What is true: martyr complexes emulsify nicely with a feeling of superiority.
On to other things:
I am grudgingly and yet hopefully back to my usual support of Obama. I think I might have been too hard on him last month. I like the jobs bill. I wonder if our government is too broken for anything substantive to get passed given this Senate and House. I am watching the Occupy Movement with a thrill. If I weren't so damn happy to stay inside, I would be there. It's very exciting.
But let's get to the books and movies of Sept. 2011, shall we?
Movies first!
1. Daisy Kenyon, 1947, dir by Otto Preminger saw it twice
2. 3 Godfathers, 1948, dir by John Ford
3. The Invention of Lying, 2009, dir by Ricky Gervais & Mathew Robinson
4. Marely & Me, 2008, dir by David Frankel
5. Shine A Light, 2008, dir by Martin Scorcese
6. Cyrus, 2010, dir by Jay & Mark Duplass
7. She Wore A Yellow Ribbon, 1949, dir by John Ford
8. Seeing Other People, 2004, dir by Wallace Wolodarsky
9. Gates of Heaven, 1978, dir by Errol Morris
10. Out of Africa, 1985, dir by Sydney Pollack
11. Rope, 1948, dir by Alfred Hitchcock
12. Harold & Kumar go to Whitecastle, 2004, dir by Danny Leiner
13. The Secret Garden, 1993, dir by Agnieszka Holland
14. Dr.

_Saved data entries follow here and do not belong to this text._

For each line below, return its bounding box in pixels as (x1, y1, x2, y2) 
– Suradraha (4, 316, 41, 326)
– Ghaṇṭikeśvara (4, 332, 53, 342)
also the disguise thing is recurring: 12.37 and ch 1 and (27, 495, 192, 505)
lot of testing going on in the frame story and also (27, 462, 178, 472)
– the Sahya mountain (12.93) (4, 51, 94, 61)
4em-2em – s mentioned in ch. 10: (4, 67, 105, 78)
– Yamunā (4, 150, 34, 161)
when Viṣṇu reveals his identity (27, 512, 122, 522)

Zhivago, 1965, dir by David Lean
15. Fiddler On The Roof, 1971, dir by Norman Jewison
16. Wagon Master, 1950, dir by John Ford
17. Heat Lightning, 1934, dir by Mervyn LeRoy
18. The Fog of War: Eleven Lessons from the Life of Robert S. McNamara, 2003, dir. by Errol Morris
19. The Tom Lehrer Collection, various dates, TV footage
Wow. I saw more movies in September than I thought. Here, already halfway through October, I can predict I won't get the time for as many. Poop.

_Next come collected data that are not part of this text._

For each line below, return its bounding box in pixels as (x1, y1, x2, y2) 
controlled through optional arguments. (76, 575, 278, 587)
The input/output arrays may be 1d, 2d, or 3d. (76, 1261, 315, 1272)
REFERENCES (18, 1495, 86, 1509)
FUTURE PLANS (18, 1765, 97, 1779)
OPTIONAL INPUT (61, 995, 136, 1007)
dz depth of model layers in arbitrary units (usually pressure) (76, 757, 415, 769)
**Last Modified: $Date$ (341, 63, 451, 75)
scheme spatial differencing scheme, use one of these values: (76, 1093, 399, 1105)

September was a great month for movies.
Top of the list: She Wore a Yellow Ribbon and Wagon Master. I am an uneducated fan of John Ford, and my friend Richard T. Jameson (RTJ) keeps sending me DVDs to watch, and this month I was completely knocked out. Yes, I did appreciate and enjoy 3 Godfathers, but I was so deeply moved by She Wore - I actually cried - and then seeing Wagon Master - my mind was blown. Wagon Master is so much like a Coen Bros. movie - very existential. The movie wanders with the characters who are all wandering! It's simultaneously focused and unfocused. And it really works: hallucinatory and riveting.

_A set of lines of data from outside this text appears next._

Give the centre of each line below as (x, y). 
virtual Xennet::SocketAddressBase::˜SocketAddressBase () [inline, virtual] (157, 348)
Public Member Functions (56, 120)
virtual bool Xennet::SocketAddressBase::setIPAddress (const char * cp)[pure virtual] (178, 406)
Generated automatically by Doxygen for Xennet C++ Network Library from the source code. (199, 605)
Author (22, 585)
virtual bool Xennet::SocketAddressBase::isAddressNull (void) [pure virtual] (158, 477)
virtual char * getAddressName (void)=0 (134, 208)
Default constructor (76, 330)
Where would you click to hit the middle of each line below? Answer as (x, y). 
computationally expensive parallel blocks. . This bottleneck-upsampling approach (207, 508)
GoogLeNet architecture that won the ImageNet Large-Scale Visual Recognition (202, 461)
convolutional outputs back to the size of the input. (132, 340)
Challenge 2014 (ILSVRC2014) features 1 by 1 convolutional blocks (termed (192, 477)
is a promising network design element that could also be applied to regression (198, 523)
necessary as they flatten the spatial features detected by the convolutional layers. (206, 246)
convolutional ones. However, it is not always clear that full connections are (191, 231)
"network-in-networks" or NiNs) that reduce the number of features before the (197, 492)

Daisy Kenyon was another surprise. It was another movie RTJ sent me. This film so easily could've been a superficial soap-opera, and it wasn't AT ALL. Henry Fonda, and Joan Crawford in a great role, and Dana Andrews, all three wonderful actors in a romantic triangle. I loved it so much, that a couple of weeks later, when I had some friends over for dinner, I suggested we watch it. They all thought it was great. I highly recommend it.
I really enjoyed hypnotic Shine a Light - the Rolling Stones concert doc by Scorcese. Wowza, it's really been a Rolling Stones year for me. And ohmygod, Harold & Kumar! I laughed so hard - really really hard. So hard that I think Michael became slightly disturbed by how funny I thought that movie was. I have Harold & Kumar Escape from Guantanomo from Netflix and will watch it this month some time.
Seeing Other People was another lovely, surprising movie. It stars Jay Mohr and Julianne Nicholson and they play a very funny couple, they give very realistic, nuanced performances that are also highly comedic. I thought it would be too broad for me but it was not too broad, it was delightful, ahead of it's time in my opinion. I wish Mohr and Nicholson would get together again and play a couple, they are perfect together. Some of the reviews, which I try to read only after I see a film, claimed it was too sit-com-y. I dunno, I laughed a lot.
Didn't like Dr. Zhivago at all. I'd seen it a million years ago. Thought it was all style and no substance, but of course Omar Sharif is always sweet to look at.
I thought Cyrus was a perfect movie. Pitch perfect. Yes, I did. I loved every frame of that film. I loved the tone, especially. I was constantly surprised and I felt people behaved just like people do. And yet the story had great suspense and movement and best of all the film was delightfully ambiguous. I felt it was up there with An Education for me in my personal hierarchy of great films that I think I could possibly try to emulate in my own writing. Anyway, Cyrus, I really tickled by that film. Jonah Hill was great - in fact the whole cast was exactly right.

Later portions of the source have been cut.